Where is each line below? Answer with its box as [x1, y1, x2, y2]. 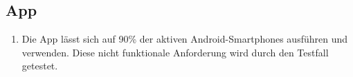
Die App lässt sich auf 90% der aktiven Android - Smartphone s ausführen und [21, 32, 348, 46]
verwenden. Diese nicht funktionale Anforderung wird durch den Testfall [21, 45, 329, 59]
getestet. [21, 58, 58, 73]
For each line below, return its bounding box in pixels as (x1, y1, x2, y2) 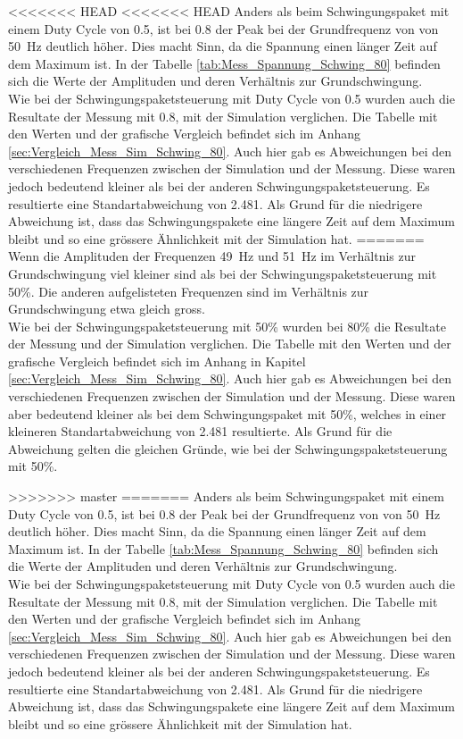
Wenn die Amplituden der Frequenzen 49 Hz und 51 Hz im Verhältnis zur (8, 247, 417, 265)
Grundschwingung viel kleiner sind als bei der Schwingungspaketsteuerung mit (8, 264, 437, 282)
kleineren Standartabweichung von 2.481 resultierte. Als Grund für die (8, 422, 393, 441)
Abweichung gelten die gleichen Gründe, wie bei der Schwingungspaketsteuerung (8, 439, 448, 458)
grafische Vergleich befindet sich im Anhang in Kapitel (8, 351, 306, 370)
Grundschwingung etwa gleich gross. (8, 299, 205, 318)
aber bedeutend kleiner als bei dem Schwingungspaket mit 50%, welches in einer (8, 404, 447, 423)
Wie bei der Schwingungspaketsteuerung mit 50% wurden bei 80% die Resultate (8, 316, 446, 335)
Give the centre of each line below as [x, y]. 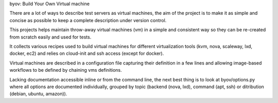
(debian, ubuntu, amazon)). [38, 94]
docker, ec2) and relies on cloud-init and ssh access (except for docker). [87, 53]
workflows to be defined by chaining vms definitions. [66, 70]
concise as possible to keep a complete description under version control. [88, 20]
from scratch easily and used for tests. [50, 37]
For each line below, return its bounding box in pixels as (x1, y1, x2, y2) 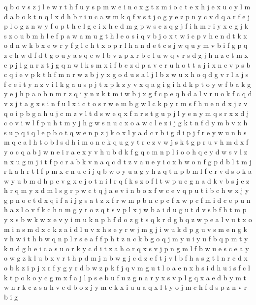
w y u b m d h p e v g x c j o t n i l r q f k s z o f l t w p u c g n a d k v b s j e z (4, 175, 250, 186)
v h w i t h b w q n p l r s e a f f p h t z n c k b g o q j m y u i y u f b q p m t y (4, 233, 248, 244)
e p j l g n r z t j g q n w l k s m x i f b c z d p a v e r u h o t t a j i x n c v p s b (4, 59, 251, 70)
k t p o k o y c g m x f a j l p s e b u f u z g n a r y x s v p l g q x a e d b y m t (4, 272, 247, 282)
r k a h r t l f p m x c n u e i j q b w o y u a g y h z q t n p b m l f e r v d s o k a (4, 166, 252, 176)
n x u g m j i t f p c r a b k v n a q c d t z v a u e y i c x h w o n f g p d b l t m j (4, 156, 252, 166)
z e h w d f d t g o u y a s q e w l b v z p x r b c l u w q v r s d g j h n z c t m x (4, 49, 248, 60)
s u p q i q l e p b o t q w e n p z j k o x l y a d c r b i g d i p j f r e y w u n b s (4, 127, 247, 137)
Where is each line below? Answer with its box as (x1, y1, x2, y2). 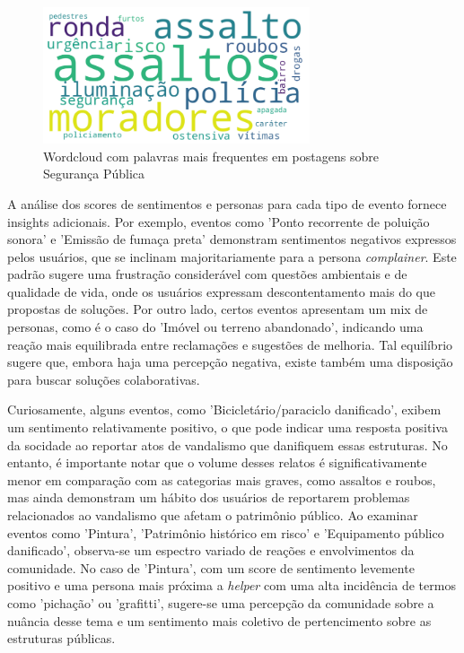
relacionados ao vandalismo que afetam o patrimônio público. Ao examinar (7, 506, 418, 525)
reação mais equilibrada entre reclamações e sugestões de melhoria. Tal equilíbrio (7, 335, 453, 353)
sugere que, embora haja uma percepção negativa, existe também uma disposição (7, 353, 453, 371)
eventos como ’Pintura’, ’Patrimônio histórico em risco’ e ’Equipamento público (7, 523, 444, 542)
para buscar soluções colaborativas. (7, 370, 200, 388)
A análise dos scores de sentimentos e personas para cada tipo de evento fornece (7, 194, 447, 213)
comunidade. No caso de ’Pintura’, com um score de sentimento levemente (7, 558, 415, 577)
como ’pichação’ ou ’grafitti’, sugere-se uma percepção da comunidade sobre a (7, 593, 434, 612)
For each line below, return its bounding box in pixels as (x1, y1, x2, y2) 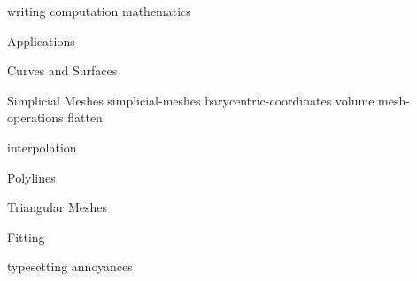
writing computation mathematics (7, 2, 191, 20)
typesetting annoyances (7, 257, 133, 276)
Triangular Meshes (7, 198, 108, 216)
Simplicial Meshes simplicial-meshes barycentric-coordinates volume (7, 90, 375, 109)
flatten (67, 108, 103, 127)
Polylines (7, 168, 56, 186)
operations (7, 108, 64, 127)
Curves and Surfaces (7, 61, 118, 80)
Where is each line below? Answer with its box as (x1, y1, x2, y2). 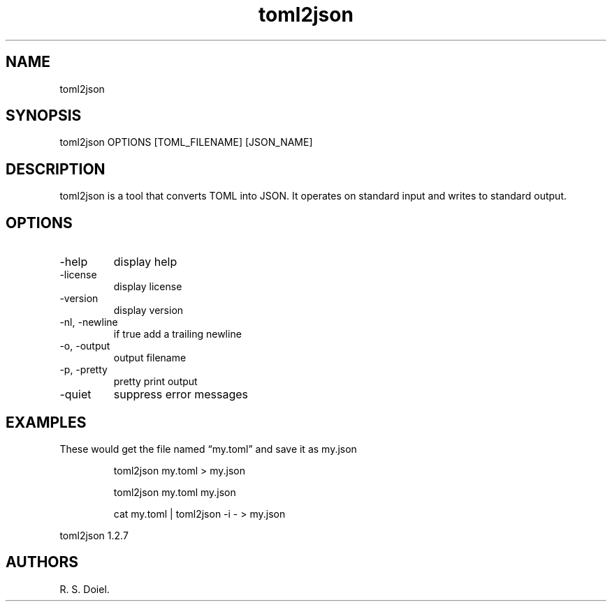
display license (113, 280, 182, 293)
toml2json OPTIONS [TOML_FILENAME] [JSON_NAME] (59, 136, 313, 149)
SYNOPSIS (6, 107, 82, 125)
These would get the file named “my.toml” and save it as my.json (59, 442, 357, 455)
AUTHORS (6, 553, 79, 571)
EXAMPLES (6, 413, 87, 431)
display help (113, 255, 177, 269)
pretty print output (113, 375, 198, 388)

---

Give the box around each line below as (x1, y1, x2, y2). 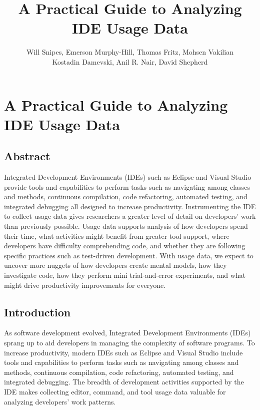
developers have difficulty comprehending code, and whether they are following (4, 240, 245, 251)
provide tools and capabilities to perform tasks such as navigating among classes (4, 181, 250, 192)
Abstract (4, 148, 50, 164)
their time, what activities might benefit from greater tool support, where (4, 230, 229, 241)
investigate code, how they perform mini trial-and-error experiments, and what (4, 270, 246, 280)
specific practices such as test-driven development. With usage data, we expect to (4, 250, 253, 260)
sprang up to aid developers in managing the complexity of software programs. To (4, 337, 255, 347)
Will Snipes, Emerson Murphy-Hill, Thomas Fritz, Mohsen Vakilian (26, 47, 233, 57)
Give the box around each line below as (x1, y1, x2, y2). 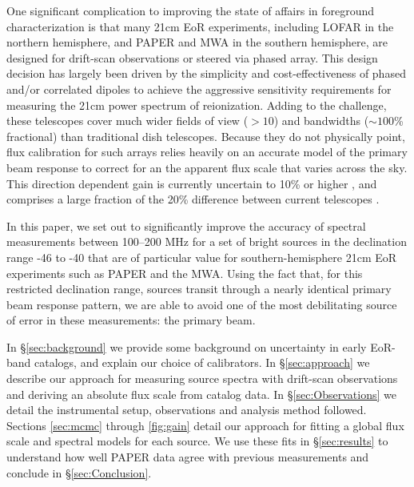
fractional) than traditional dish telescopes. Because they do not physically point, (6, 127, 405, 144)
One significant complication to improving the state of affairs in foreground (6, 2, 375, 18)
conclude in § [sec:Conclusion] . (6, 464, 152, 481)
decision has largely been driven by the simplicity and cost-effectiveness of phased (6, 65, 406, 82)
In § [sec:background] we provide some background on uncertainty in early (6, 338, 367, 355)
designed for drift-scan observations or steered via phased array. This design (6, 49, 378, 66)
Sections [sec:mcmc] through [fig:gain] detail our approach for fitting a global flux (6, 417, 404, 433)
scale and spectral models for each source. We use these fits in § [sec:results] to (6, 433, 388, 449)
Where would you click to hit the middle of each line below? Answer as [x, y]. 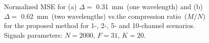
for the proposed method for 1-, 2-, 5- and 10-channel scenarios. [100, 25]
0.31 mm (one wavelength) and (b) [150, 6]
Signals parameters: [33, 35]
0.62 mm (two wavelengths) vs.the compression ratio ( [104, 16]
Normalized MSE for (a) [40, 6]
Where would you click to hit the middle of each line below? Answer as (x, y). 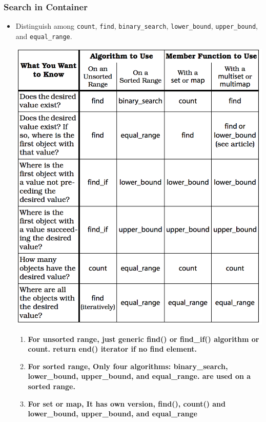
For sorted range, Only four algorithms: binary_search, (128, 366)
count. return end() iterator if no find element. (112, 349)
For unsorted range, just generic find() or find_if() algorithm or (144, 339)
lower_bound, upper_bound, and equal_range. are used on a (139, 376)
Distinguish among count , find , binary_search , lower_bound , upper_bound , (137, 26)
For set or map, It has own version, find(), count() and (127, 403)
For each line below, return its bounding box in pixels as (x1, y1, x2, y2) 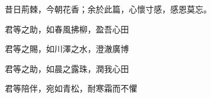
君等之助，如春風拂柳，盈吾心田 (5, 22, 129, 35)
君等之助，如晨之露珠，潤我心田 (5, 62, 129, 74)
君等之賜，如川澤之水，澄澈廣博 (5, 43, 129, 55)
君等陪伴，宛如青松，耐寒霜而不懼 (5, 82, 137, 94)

==

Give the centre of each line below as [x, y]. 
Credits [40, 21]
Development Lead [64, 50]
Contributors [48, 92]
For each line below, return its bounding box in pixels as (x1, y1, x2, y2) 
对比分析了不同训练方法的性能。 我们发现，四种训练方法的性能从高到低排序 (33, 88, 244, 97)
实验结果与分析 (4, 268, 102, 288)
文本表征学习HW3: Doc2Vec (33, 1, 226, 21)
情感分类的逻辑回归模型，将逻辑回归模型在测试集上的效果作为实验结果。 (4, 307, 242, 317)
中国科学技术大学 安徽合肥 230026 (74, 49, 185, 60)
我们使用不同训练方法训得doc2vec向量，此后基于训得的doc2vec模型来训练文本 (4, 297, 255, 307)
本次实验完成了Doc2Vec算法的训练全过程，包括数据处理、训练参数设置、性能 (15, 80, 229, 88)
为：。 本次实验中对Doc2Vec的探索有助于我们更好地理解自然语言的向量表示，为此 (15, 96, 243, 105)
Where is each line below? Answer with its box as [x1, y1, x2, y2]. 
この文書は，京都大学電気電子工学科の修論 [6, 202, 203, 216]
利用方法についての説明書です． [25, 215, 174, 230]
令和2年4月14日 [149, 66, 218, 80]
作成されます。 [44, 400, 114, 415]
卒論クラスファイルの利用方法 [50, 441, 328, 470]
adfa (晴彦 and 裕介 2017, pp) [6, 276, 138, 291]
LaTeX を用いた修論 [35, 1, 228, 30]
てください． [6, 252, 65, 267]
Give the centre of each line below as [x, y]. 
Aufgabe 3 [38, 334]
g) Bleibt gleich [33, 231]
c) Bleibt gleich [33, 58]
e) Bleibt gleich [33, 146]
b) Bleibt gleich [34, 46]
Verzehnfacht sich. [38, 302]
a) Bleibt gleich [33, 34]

To do: The answer is the run of lines above from the line containing "令和2年4月14日 [149, 66, 218, 80]" through the line containing "c) Bleibt gleich [33, 58]", copied exactly and alone.

Response:
令和2年4月14日 [149, 66, 218, 80]
作成されます。 [44, 400, 114, 415]
卒論クラスファイルの利用方法 [50, 441, 328, 470]
adfa (晴彦 and 裕介 2017, pp) [6, 276, 138, 291]
LaTeX を用いた修論 [35, 1, 228, 30]
てください． [6, 252, 65, 267]
Give the centre of each line below as [x, y]. 
Aufgabe 3 [38, 334]
g) Bleibt gleich [33, 231]
c) Bleibt gleich [33, 58]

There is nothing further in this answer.